Очевидно, Данглар уехал, так и не сблизившись с той женщиной, подумал комиссар. И теперь в его душу снова закралась тревога. Адамберг представлял себе душу Данглара в виде большой глыбы известняка: от бесконечных вопросов, как от капель воды, в ней образовались полости, в которых залегали нерешенные проблемы. Каждый день Данглара беспокоили три-четыре полости одновременно. В данный момент их содержимое было таково: проезд по туннелю, женщина из Лондона и отрезанные ступни на Хайгетском кладбище. Адамберг уже объяснял майору, что энергия, потраченная им на решение вопросов и закрытие полостей, расходовалась понапрасну, потому что, как только одна полость закрывалась, на освободившемся месте тут же возникало несколько новых с другими, столь же мучительными вопросами.
А если бы он не копался в этом без конца, полости постепенно закрылись бы сами собой, под целительным действием забвения.
— Не волнуйся, она объявится, — сказал Адамберг.
— Кто?
— Абстракт.
— Рассуждая логически, — произнес Эсталер, все еще размышлявший над этой темой, — племяннику следовало бы не убивать медведя, а доставить тете его экскременты. Ведь дядя находился в животе у медведя, а не в его шкуре.
— Верно, — с удовлетворением заметил Адамберг. — Тут все базируется на представлениях племянника о его дяде и об этом медведе.
— И на представлениях тети, — добавил Данглар: его немного успокоила уверенность Адамберга в том, что Абстракт еще объявится. — Ведь мы не знаем, что ей больше хотелось получить в память о муже — шкуру медведя или его экскременты.
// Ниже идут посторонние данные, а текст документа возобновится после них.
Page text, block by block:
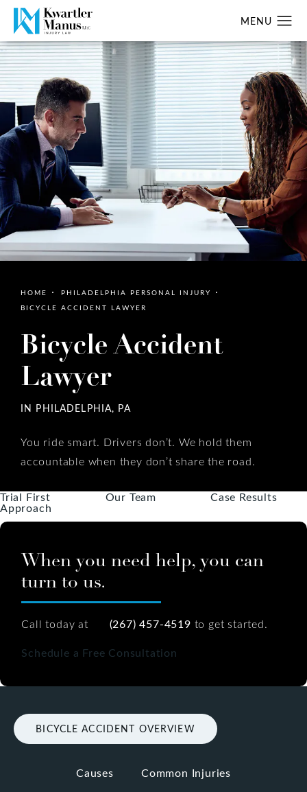
HOME
PHILADELPHIA PERSONAL INJURY
BICYCLE ACCIDENT LAWYER
Bicycle Accident
Lawyer
IN PHILADELPHIA, PA
You ride smart. Drivers don’t. We hold them
accountable when they don’t share the road.
Trial First
Approach
Our Team Case Results
When you need help, you can
turn to us.
Call today at (267) 457-4519 to get started.
Schedule a Free Consultation
BICYCLE ACCIDENT OVERVIEW
Causes
Common Injuries
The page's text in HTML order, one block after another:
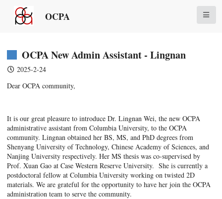
OCPA
OCPA New Admin Assistant - Lingnan
2025-2-24
Dear OCPA community,
It is our great pleasure to introduce Dr. Lingnan Wei, the new OCPA
administrative assistant from Columbia University, to the OCPA
community. Lingnan obtained her BS, MS, and PhD degrees from
Shenyang University of Technology, Chinese Academy of Sciences, and
Nanjing University respectively. Her MS thesis was co-supervised by
Prof. Xuan Gao at Case Western Reserve University. She is currently a
postdoctoral fellow at Columbia University working on twisted 2D
materials. We are grateful for the opportunity to have her join the OCPA
administration team to serve the community.
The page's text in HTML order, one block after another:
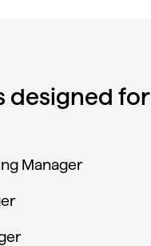
designed for
Manager
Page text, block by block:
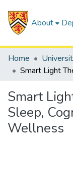
About
Home
Smart
Sleep,
Wellness
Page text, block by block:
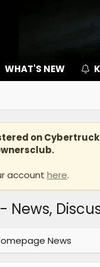
WHAT'S NEW
on
account here.
News,
News

— Все зависит от представлений, — повторил Адамберг. — Возможно, по представлениям племянника, дух его дяди вселился в медвежью шкуру, в каждый ее волосок. А какие представления были связаны у текофага с его шкафом? Какое особое значение имели человеческие ступни для того, кто их отрезал? Чей дух вселился в деревянные полки, в пятки и подошвы? Что говорит Сток, Данглар?
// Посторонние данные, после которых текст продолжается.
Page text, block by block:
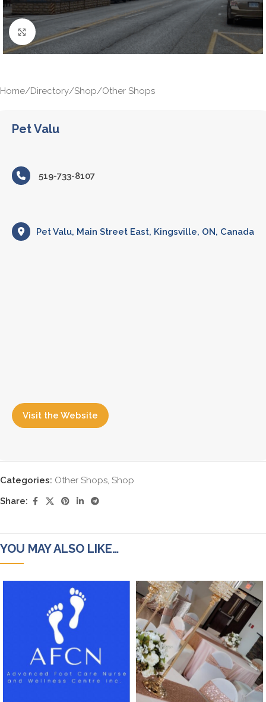
Click to enlarge
Home/Directory/Shop/Other Shops
Pet Valu
519-733-8107
Pet Valu, Main Street East, Kingsville, ON, Canada
Visit the Website
Categories: Other Shops, Shop
Share:
YOU MAY ALSO LIKE…
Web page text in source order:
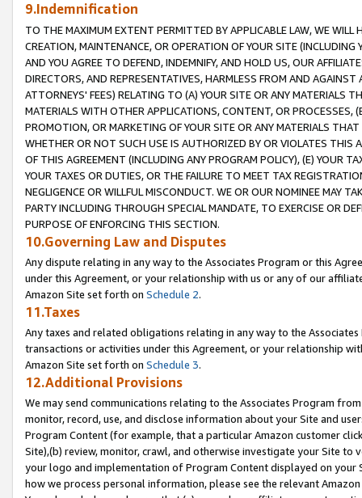
9.Indemnification
TO THE MAXIMUM EXTENT PERMITTED BY APPLICABLE LAW, WE WILL
CREATION, MAINTENANCE, OR OPERATION OF YOUR SITE (INCLUDING
AND YOU AGREE TO DEFEND, INDEMNIFY, AND HOLD US, OUR
DIRECTORS, AND REPRESENTATIVES, HARMLESS FROM AND
ATTORNEYS' FEES) RELATING TO (A) YOUR SITE OR ANY MATERIALS
MATERIALS WITH OTHER APPLICATIONS, CONTENT, OR PROCESSES,
PROMOTION, OR MARKETING OF YOUR SITE OR ANY MATERIALS
WHETHER OR NOT SUCH USE IS AUTHORIZED BY OR VIOLATES THIS
OF THIS AGREEMENT (INCLUDING ANY PROGRAM POLICY), (E) YOUR
YOUR TAXES OR DUTIES, OR THE FAILURE TO MEET TAX
NEGLIGENCE OR WILLFUL MISCONDUCT. WE OR OUR NOMINEE MAY
PARTY INCLUDING THROUGH SPECIAL MANDATE, TO EXERCISE OR
PURPOSE OF ENFORCING THIS SECTION.
10.Governing Law and Disputes
Any dispute relating in any way to the Associates Program or this
under this Agreement, or your relationship with us or any of our
Amazon Site set forth on Schedule 2.
11.Taxes
Any taxes and related obligations relating in any way to the
transactions or activities under this Agreement, or your relationship
Amazon Site set forth on Schedule 3.
12.Additional Provisions
We may send communications relating to the Associates Program
monitor, record, use, and disclose information about your Site and
Program Content (for example, that a particular Amazon customer
Site),(b) review, monitor, crawl, and otherwise investigate your Site
your logo and implementation of Program Content displayed on
how we process personal information, please see the relevant

— Оставьте вы в покое эти ноги, комиссар.
— Что-то они мне напоминают, — неуверенно произнес Адамберг. — Какой-то рисунок или рассказ.
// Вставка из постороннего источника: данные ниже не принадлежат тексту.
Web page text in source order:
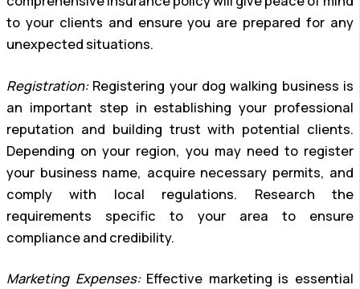
to your clients and ensure you are prepared for any
unexpected situations.
Registration:Registering your dog walking business is
an important step in establishing your professional
reputation and building trust with potential clients.
Depending on your region, you may need to register
your business name, acquire necessary permits, and
comply with local regulations. Research the
requirements specific to your area to ensure
compliance and credibility.
Marketing Expenses:Effective marketing is essential
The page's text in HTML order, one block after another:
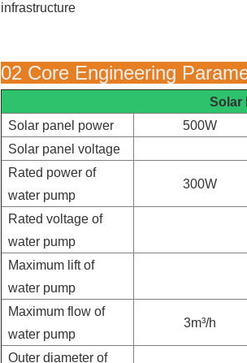
infrastructure
02 Core Engineering
Solar
Solar panel power
500W
Solar panel voltage
Rated power of
water pump
300W
Rated voltage of
water pump
Maximum lift of
water pump
Maximum flow of
water pump
3m³/h
Outer diameter of
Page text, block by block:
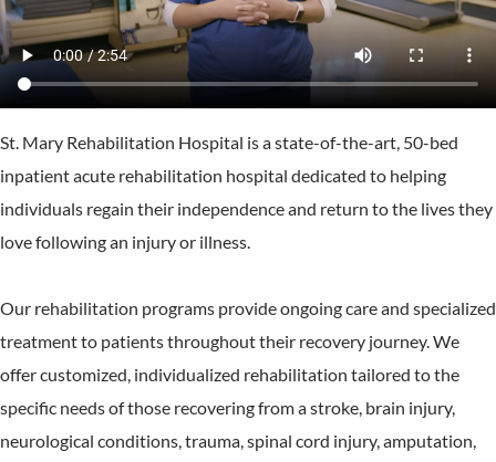
St. Mary Rehabilitation Hospital is a state-of-the-art, 50-bed
inpatient acute rehabilitation hospital dedicated to helping
individuals regain their independence and return to the lives they
love following an injury or illness.
Our rehabilitation programs provide ongoing care and specialized
treatment to patients throughout their recovery journey. We
offer customized, individualized rehabilitation tailored to the
specific needs of those recovering from a stroke, brain injury,
neurological conditions, trauma, spinal cord injury, amputation,

Данглар подозвал стюардессу, предлагавшую пассажирам шампанское, попросил налить по бокалу ему и Адамбергу, затем поставил оба бокала на свой столик. Адамберг пил редко, а Эсталер не пил вообще, потому что от спиртного у него делался туман в голове. Когда ему объяснили, что именно для этого люди и пьют, он был глубоко потрясен. Если Данглару случалось выпить, Эсталер поглядывал на него с жадным любопытством.